Solved – Naive Bayes: Imbalanced Dataset in Real-time Scenario

classificationmachine learningnaive bayesscikit learntext mining

I am using scikit-learn Multinomial Naive Bayes classifier for binary text classification (classifier tells me whether the document belongs to the category X or not). I use a balanced dataset to train my model and a balanced test set to test it and the results are very promising.

This classifer needs to run in real time and constantly analyze documents thrown at it randomly.

However, when I run my classifier in production, the number of false positives is very high and therefore I end up with a very low precision. The reason is simple: there are many more negative samples that the classifer encounters in the real-time scenario (around 90 % of the time) and this does not correspond to the ideal balanced dataset I used for testing and training.

Is there a way I can simulate this real-time case during training or are there any tricks that I can use (including pre-processing on the documents to see if they are suitable for the classifer)?

I was planning to train my classifier using an imbalanced dataset with the same proportions as I have in real-time case but I am afraid that might bias Naive Bayes towards the negative class and lose the recall I have on the positive class.

Any advice is appreciated.

Best Answer

To create a good model, the model has to be built on training data which is of the same "structure" as the data the model will applied later on. This is the one boring assumption which underlies all classification models.

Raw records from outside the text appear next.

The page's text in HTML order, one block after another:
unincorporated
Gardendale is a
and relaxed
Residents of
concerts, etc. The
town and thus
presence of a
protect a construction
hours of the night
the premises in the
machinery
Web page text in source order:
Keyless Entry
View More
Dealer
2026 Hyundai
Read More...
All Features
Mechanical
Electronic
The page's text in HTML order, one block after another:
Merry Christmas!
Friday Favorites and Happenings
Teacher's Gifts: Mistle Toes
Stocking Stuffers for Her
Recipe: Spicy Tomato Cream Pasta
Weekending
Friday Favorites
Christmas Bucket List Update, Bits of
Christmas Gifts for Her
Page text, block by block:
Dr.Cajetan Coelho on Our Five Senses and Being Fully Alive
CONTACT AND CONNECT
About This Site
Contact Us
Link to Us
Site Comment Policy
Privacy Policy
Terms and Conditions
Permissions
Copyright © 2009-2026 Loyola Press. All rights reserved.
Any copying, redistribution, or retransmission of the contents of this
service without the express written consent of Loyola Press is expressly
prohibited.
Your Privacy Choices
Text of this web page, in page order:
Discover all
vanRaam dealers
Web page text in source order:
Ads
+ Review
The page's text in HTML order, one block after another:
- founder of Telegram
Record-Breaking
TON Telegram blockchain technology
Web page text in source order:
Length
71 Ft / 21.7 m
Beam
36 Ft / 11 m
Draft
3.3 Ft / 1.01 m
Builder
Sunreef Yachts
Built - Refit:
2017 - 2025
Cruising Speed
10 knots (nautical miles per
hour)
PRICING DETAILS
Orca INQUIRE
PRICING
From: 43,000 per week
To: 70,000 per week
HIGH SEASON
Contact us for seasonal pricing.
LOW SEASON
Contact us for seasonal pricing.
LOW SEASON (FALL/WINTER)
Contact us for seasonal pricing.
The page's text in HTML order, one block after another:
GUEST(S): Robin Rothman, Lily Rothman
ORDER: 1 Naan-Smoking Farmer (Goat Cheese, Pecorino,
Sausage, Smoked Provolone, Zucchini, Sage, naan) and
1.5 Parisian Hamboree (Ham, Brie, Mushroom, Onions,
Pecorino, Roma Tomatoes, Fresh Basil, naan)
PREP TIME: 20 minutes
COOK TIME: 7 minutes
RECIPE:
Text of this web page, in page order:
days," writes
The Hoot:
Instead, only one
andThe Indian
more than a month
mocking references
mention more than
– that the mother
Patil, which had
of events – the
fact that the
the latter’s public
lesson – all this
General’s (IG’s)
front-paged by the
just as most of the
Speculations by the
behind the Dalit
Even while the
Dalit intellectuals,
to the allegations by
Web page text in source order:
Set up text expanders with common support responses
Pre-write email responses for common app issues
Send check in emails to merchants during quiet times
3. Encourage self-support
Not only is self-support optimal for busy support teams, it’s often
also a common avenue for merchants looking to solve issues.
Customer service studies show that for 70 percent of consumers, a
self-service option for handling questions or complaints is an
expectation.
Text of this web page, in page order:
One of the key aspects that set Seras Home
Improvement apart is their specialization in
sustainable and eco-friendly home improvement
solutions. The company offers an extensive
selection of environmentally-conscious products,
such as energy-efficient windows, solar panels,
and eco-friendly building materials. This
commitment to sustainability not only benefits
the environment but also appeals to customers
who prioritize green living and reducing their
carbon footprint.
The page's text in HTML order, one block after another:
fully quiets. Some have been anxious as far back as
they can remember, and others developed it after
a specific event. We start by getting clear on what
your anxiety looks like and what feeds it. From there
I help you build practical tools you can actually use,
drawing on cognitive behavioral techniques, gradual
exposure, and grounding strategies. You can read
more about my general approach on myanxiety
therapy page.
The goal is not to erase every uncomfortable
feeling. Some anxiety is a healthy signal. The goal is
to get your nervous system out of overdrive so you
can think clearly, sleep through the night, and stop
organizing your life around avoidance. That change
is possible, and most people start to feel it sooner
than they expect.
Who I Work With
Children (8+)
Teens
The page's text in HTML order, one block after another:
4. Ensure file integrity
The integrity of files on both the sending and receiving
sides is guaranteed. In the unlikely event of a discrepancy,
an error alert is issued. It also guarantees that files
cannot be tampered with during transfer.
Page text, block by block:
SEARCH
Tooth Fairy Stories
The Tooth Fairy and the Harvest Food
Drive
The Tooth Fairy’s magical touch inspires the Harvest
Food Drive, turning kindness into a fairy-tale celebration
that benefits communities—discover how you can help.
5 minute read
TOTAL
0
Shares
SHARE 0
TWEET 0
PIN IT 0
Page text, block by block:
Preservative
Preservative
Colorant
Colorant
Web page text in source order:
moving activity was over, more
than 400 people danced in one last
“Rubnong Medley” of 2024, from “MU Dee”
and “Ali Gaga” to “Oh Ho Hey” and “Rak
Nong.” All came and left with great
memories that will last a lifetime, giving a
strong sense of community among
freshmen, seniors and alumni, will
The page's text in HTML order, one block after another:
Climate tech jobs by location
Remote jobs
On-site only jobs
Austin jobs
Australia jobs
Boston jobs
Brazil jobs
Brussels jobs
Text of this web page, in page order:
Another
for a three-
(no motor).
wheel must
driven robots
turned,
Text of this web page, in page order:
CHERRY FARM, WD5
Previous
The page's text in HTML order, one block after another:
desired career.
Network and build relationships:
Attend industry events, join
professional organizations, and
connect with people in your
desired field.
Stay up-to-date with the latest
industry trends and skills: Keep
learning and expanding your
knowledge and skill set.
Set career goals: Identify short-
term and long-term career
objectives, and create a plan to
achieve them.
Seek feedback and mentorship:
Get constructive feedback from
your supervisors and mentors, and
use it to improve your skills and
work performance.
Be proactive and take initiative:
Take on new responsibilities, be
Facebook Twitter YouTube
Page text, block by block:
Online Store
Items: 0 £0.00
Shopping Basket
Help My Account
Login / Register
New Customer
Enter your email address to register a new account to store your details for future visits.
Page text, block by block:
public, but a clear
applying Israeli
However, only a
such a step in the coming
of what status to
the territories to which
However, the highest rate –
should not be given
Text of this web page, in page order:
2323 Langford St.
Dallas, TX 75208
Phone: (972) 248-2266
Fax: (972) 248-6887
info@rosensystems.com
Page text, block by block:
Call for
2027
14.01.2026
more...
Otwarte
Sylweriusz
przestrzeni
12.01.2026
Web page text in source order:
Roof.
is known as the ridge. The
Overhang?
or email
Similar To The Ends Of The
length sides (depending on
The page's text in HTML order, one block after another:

So by using an balanced data set meanwhile the real world is not balanced, you have already introduced a bias. While there are cases where this is not a problem (imagine perfectly separable (non-linear) classes, a model built on a balanced data set containing all border-relevant points will be still working perfectly on a skewed sample), classifying documents is often a game of probabilities and hence class skew is more problematic.

My suggestions:

  • Built the model on the imbalanced set with the same proportions as in production. If you have to sample for this, then perform multiple runs across different samples during validation to improve generalization power.
  • The "bias" towards the negative class in an imbalanced set originates from the-best-guess-is-majority-class-if-everything-else-is-equal, something which Naive Bayes is sensitive to (especially when a lot of (irrelevant) features are involved). Use a different classifier which can capture inter-feature/word-dependencies to reduce this. I'd try Gradient Boosting with trees as described in chapter 10 "Boosting and Additive Trees" of The elements of statistical learning.
  • You are currently using "plain precision / recall" as metric. Based on your productions requirements, estimate whether a false positive is equally bad as a false negative and adjust the metric accordingly.